The level of outrage over supply issues for a video game console is disproportionate a lot of the time. Outrage that would be better directed elsewhere, but I digress.
That’s pretty cool and I am actually a little excited to try and learn it just for fun. I did very little unity before and godot sounds very interesting
I could also see a database being used to coordinate game ownership with a fraction of the power usage. But neither will happen because consumers always get the raw end of the deal and nothing will ever be done to their benefit without being forced.
But blockchains get “bad” records added all the times. Database entries and blockchain blocks are both equally as susceptible to bad business logic making incorrect entries. No business is going to adopt a sales recording system that doesn’t allow them to control the entries and to reverse the entries they don’t agree with.

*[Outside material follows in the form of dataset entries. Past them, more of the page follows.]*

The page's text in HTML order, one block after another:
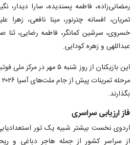
رمضانی‌زاده، فاطمه پسندیده، سارا دیدار،
تمریان، افسانه چترنور، مینا نافعی، زهرا
خسروی، سرشین کمانگر، فاطمه رضایی، ثنا
عبداللهی و زهره کودایی.
این بازیکنان از روز شنبه ۵
بگذارند.
فاز ارزیابی سراسری
اردوی نخست بیشتر شبیه یک تور
از سراسر کشور از جمله هاجر دباغی و
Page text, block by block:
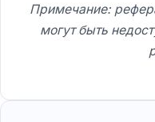
Примечание:
могут быть
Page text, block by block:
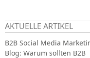
AKTUELLE ARTIKEL
B2B Social Media
Blog: Warum sollten B2B

Publishers will like a database because it can be modified. If they were forced to implement such a system (thus abandoning all 'sell the same game to the same person twice' for different platforms), they'd oppose a blockchain system hard, since it would make it pricier to:
a) publish seven bazillion versions of any given game
b) revoke ownership of games just because it's cheaper to do that than honor the deal they made with customers
c) correct any data-fuckups they will inevitably make because they went for the cheapest route possible to implement this, and it went pear-shaped from day 3 onwards
I'm very much on the database-side here as well. I work for a Telco company here in Germany, and we use several such databases that are regulated by external bodies and government agencies to communicate between carriers (for number porting and such). Works great overall.
there is nothing wrong with the blockchain. cryptos main problem is the proof of work using to much energy. blockchain to actually do work with the energy it uses efficiently is great.
Go to Platform B and tell them : see, I bought Game already, let me play it here too.
Platform B : “who are you and why should I care?”
Proving your digital ownership never was the problem. The problem is those platforms are different companies and have no reason to honor a purchase from somewhere else.